Contents of your meal kit:
black eyed peas
brown rice
holy trinity mix (onion, pepper, celery)
cajun spice mix
rainbow chard (leaves & stems)
garlic
honey & vinegar mix
Equipment needed: medium nonstick skillet, large skillet
Finishing steps:
- There are a few things that need to be quickly prepped before you get started: (1) rinse and drain the black-eyed peas; (2) slice garlic as thinly as possible; (3) cut or tear the rainbow chard leaves into 2 inch pieces.
- Heat the nonstick skillet over med-high heat, add enough oil to coat the bottom of the pan. When pan is heated, add the holy trinity mix and cook until softened and slightly golden. About 5 minutes.
- Add spice mix to the pan and stir to coat vegetables. Toss in the black-eyed peas and rice. Reduce heat to low, and cook until heated through. Stir occasionally. Season with salt to taste. Keep warm.

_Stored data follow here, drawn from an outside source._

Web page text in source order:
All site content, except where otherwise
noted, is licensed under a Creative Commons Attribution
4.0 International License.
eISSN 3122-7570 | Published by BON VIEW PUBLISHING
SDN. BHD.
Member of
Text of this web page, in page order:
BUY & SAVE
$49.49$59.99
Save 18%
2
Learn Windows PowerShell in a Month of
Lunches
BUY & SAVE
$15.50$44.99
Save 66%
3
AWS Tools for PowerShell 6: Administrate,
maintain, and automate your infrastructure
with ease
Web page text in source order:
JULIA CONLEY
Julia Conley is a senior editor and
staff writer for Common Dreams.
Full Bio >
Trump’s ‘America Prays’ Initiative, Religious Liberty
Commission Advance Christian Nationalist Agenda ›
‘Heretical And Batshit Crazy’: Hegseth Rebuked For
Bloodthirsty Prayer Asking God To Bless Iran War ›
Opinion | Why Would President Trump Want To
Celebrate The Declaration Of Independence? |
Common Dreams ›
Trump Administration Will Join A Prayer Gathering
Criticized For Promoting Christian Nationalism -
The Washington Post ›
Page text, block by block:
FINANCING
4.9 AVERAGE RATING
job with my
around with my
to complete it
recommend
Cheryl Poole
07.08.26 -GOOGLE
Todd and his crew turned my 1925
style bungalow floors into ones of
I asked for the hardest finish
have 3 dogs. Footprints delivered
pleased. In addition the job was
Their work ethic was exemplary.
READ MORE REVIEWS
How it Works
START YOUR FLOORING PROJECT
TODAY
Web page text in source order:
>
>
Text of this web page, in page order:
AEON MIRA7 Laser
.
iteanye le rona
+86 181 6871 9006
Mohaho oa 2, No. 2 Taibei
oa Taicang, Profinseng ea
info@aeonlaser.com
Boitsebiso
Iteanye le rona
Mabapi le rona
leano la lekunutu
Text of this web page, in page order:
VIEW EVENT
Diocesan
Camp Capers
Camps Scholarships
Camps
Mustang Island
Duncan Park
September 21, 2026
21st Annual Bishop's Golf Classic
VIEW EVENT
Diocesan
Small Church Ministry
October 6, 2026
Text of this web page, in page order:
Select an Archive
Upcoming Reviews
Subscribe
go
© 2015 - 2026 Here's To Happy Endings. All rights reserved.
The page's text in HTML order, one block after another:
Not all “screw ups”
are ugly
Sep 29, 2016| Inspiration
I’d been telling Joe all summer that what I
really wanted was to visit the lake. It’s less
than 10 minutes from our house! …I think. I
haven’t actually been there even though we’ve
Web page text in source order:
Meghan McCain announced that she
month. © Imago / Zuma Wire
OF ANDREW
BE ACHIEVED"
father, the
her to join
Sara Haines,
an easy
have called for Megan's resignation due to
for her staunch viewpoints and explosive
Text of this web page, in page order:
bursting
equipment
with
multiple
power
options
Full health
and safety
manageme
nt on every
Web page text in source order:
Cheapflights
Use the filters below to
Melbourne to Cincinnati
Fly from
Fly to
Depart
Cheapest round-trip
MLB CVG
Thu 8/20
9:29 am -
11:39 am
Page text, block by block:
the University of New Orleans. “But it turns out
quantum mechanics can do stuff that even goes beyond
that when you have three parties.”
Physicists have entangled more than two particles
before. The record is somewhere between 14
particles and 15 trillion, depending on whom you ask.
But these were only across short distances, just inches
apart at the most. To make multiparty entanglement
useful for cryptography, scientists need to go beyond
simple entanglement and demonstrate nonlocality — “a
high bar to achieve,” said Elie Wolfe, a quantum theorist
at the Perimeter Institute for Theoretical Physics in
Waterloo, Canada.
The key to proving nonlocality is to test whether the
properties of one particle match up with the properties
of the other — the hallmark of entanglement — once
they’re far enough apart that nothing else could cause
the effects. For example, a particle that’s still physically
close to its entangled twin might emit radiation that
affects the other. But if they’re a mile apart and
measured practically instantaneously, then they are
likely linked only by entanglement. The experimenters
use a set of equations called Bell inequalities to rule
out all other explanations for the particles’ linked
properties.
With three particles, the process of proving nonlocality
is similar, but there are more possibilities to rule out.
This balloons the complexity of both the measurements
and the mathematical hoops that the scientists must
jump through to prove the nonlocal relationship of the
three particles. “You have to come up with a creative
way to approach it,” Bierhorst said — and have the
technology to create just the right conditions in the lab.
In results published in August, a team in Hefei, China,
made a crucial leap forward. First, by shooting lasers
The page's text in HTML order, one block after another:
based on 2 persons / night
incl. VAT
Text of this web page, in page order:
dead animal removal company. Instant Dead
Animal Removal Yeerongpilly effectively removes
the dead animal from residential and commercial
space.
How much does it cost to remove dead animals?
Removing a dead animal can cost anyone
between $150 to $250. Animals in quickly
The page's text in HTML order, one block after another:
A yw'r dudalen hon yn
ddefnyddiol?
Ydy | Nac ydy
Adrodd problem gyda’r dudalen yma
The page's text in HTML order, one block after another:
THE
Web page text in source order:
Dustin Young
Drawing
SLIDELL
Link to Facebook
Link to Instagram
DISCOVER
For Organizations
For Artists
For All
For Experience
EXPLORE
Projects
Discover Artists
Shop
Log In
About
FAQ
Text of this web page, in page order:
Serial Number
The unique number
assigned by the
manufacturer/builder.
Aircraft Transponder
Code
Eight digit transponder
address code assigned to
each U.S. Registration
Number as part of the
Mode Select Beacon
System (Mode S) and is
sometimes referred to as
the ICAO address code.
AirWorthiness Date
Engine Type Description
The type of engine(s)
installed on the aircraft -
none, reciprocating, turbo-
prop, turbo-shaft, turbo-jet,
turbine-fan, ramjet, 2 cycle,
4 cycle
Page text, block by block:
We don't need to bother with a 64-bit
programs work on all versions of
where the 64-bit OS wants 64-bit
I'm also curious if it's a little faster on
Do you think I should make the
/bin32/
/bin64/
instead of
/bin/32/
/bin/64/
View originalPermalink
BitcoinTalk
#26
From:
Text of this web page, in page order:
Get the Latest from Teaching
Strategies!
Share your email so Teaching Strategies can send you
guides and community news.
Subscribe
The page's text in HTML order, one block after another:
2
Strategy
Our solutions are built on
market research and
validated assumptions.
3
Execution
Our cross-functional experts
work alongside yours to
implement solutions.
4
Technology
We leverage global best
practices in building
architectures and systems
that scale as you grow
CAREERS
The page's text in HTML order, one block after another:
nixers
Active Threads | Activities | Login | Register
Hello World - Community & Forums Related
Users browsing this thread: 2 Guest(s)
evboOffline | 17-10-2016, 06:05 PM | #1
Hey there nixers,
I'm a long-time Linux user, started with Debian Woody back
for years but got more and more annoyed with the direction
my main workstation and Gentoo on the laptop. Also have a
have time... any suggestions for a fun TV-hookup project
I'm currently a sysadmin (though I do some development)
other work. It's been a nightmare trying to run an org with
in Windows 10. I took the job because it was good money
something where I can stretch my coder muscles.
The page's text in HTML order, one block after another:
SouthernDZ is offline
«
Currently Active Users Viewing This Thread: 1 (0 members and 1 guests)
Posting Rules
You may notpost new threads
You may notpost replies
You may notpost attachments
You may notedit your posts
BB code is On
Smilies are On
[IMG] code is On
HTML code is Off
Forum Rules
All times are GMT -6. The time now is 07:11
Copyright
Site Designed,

- Heat a small amount of oil in a second large skillet over med-high heat. When oil is hot, add rainbow chard stems and cook 5 minutes or until softened. Add sliced garlic and rainbow chard leaves, cooking quickly until leaves begin to soften. Add the honey and vinegar, cooking another 30 seconds. Season with salt & pepper.
- Serve the Hoppin’ John alongside the greens, or on top of them.
Notes
Hoppin’ John is a traditional southern dish, often eaten on New Years day to bring good luck.